On the largest scale, we may be even further from grasping the full extent of physical reality. The domain that astronomers call “the universe” – the space, extending more than 10 billion light years around us and containing billions of galaxies, each with billions of stars, billions of planets and maybe billions of biospheres – could be an infinitesimal part of the totality. Indeed, the results of our Big Bang could extend so far that somewhere there are assemblages of atoms in all possible configurations and combinations – including replicas of ourselves. Our   universe is just one island in a vast cosmic archipelago. On the grandest scale of all, space may have an intricate structure. This scale could be so vast that our purview would be restricted to a tiny fragment: we wouldn’t be directly aware of the big picture, any more than a plankton whose “universe” is a spoonful of water is aware of the entire Earth.

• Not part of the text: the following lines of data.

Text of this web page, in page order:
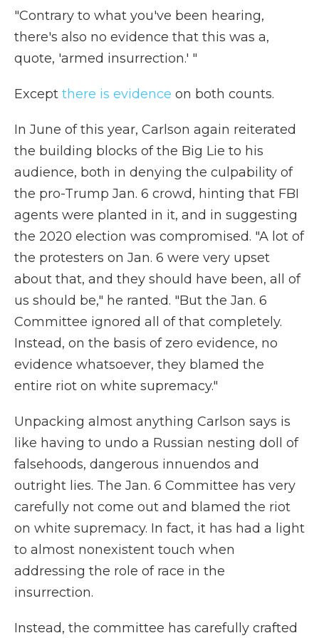
"Contrary to what you've been hearing,
there's also no evidence that this was a,
quote, 'armed insurrection.' "
Except there is evidence on both counts.
In June of this year, Carlson again reiterated
the building blocks of the Big Lie to his
audience, both in denying the culpability of
the pro-Trump Jan. 6 crowd, hinting that FBI
agents were planted in it, and in suggesting
the 2020 election was compromised. "A lot of
the protesters on Jan. 6 were very upset
about that, and they should have been, all of
us should be," he ranted. "But the Jan. 6
Committee ignored all of that completely.
Instead, on the basis of zero evidence, no
evidence whatsoever, they blamed the
entire riot on white supremacy."
Unpacking almost anything Carlson says is
like having to undo a Russian nesting doll of
falsehoods, dangerous innuendos and
outright lies. The Jan. 6 Committee has very
carefully not come out and blamed the riot
on white supremacy. In fact, it has had a light
to almost nonexistent touch when
addressing the role of race in the
insurrection.
Instead, the committee has carefully crafted
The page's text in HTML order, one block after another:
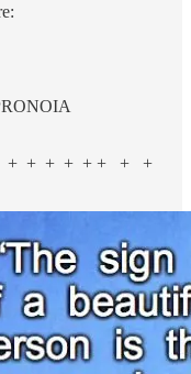
+ + + + + + +
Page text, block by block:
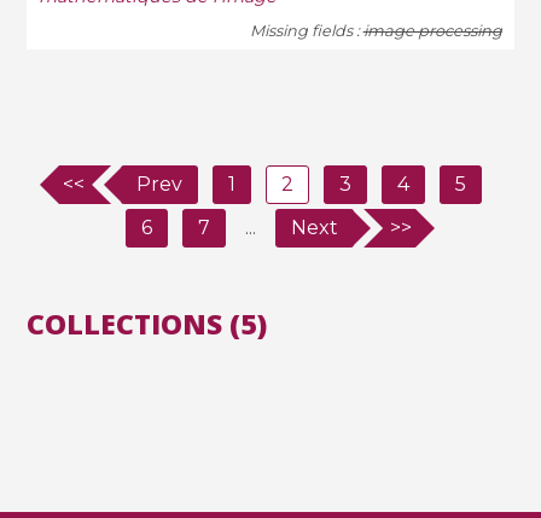
Missing fields :image processing
<< Prev 1 2 3 4
5
6
7 ... Next >>
COLLECTIONS (5)
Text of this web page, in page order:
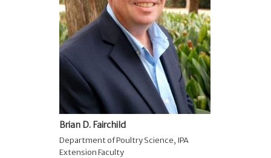
Brian D. Fairchild
Department of Poultry Science, IPA
Extension Faculty
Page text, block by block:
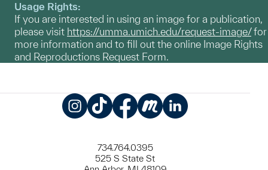
Usage Rights:
If you are interested in using an image for a publication,
please visit https://umma.umich.edu/request-image/for
more information and to fill out the online Image Rights
and Reproductions Request Form.
734.764.0395
525 S State St
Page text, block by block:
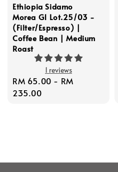
Ethiopia Sidamo
Morea G1 Lot.25/03 -
(Filter/Espresso) |
Coffee Bean | Medium
Roast
1 reviews
Regular
price
RM 65.00 - RM
235.00

To prove or refute these conjectures – to turn them into firm science – we need to achieve a unified understanding of the very large and the very small – of the  cosmos and the quantum. Success, if achieved, would triumphantly conclude an intellectual quest that began with Newton, who unified the force that made the apple fall with the force that held the moon and planets in their orbits.

Such a theory would bring Big Bangs and multiverses within the remit of rigorous science. But it wouldn’t signal the end of discovery. Indeed, it would be irrelevant to the 99 per cent of scientists who are neither particle physicists nor cosmologists, and who are challenged by the baffling complexity of our everyday world. It may seem incongruous that scientists can make confident statements about remote galaxies, or about exotic sub-atomic particles, while being baffled about issues closer to hand – diet and disease, for instance. Yet even the smallest insects embody intricate structures that render them far more mysterious than atoms or stars.

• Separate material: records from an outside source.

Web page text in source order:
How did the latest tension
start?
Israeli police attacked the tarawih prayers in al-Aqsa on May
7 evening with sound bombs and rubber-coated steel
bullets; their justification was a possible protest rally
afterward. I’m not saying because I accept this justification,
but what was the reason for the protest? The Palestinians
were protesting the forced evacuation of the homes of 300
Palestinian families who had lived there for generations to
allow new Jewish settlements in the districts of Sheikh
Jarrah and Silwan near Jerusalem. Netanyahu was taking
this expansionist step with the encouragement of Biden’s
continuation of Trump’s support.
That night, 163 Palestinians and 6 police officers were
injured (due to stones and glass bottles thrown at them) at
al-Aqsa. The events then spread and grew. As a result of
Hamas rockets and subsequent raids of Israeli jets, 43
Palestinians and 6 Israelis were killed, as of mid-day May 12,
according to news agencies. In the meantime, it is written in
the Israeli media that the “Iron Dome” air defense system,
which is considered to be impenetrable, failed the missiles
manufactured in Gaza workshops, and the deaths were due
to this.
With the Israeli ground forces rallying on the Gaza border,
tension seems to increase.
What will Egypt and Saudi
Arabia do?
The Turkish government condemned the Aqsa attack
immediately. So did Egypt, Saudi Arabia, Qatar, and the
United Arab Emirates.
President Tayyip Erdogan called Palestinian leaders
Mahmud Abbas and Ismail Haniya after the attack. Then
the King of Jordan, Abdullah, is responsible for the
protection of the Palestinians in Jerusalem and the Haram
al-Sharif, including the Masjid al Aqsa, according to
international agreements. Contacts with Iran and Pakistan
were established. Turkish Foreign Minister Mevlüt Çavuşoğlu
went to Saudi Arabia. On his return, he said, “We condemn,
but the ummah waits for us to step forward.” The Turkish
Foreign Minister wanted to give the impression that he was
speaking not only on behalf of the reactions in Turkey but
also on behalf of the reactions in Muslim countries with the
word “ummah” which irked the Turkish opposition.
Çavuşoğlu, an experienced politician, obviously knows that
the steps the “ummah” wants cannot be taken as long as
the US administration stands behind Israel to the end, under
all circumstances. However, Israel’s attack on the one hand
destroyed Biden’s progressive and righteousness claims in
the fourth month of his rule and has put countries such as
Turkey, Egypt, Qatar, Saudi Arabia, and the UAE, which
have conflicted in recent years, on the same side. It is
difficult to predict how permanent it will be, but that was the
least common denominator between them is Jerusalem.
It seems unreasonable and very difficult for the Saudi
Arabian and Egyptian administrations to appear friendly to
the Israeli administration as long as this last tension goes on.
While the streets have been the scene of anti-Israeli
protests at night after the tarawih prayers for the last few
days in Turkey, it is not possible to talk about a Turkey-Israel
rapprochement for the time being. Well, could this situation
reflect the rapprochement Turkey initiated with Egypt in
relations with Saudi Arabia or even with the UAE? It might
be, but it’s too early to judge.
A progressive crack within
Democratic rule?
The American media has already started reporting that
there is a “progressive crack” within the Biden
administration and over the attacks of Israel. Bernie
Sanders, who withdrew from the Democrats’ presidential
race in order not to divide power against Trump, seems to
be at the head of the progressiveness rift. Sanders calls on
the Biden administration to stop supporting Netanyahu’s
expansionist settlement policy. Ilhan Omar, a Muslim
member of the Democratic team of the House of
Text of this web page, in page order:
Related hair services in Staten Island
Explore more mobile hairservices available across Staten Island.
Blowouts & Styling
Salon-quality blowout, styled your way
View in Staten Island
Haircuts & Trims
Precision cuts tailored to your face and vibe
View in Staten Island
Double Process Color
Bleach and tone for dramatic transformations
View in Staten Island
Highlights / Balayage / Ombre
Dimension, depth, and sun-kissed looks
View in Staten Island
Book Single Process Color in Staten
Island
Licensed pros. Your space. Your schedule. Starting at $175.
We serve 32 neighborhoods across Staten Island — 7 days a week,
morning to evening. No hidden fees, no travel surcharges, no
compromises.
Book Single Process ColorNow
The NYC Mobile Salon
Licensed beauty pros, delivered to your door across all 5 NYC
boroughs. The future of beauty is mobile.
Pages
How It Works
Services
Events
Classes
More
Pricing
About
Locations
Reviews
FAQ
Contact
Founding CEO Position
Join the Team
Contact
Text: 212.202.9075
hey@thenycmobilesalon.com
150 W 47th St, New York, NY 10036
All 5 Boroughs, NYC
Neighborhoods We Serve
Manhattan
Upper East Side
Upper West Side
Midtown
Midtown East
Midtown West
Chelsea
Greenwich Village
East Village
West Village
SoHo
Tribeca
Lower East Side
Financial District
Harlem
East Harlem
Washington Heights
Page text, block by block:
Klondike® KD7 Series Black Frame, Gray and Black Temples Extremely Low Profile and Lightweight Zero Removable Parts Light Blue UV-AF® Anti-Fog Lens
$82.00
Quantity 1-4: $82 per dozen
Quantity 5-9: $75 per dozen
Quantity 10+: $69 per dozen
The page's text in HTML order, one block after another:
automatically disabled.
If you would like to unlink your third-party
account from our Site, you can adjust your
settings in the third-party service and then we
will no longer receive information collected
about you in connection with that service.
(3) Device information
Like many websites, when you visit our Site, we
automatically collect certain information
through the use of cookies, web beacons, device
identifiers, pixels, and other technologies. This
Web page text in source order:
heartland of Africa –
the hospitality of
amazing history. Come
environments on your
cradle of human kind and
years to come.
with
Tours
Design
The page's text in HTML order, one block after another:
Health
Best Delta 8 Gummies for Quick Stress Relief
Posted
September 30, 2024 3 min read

Nearly all scientists are “reductionists” in so far as they think that everything, however complicated, obeys the basic equations of physics. But even if we had a hypercomputer that could solve those equations for (say) breaking waves, migrating birds or human brains, an atomic-level explanation wouldn’t yield the enlightenment we really seek. The brain is an assemblage of cells, and a painting is an assemblage of chemical pigment. But in both cases, what’s important and interesting is the pattern and structure – the emergent complexity.

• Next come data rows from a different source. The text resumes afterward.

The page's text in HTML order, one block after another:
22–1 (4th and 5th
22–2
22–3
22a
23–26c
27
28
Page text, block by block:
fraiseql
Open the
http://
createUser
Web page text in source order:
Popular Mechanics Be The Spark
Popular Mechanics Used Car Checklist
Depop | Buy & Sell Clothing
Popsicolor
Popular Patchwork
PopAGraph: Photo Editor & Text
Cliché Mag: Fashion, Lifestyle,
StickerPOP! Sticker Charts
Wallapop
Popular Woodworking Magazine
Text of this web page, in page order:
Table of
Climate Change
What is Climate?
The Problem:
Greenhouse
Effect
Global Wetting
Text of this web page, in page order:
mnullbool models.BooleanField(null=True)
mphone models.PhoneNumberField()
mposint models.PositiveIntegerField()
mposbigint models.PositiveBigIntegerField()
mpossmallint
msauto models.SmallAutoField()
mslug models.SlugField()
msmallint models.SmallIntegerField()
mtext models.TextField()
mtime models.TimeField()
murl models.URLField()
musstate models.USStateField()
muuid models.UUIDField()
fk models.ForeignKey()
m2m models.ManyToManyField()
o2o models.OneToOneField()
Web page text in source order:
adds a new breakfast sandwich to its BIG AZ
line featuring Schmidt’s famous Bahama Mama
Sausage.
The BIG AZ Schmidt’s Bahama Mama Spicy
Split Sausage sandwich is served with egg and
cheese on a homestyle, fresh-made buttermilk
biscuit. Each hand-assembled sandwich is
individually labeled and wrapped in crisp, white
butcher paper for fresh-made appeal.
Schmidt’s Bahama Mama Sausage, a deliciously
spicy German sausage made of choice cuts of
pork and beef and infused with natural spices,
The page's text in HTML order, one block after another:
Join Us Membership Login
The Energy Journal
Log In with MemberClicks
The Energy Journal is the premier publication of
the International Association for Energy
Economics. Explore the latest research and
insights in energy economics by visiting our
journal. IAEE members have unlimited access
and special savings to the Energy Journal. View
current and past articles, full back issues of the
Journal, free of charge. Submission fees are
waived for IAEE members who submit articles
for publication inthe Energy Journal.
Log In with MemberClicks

Will scientists ever fathom all nature’s complexities? Perhaps they will. But we should be open to the possibility that we might, far down the line, encounter limits – hit the buffers – because our brains don’t have enough conceptual grasp. it’s amazing that we can comprehend so much of the counter-intuitive cosmos. But there may be some aspects of reality are intrinsically beyond our ability to grasp them. Just as quantum theory is beyond a monkey’s comprehension, so an understanding of some aspects or reality may have to await the emergence of post-humans.

New Big Questions:

1. How close we are to arriving at a theory that explains  these (and other) cosmic mysteries?

2. Can we, as humans, expect ever to understand our cosmos and the complexities within it?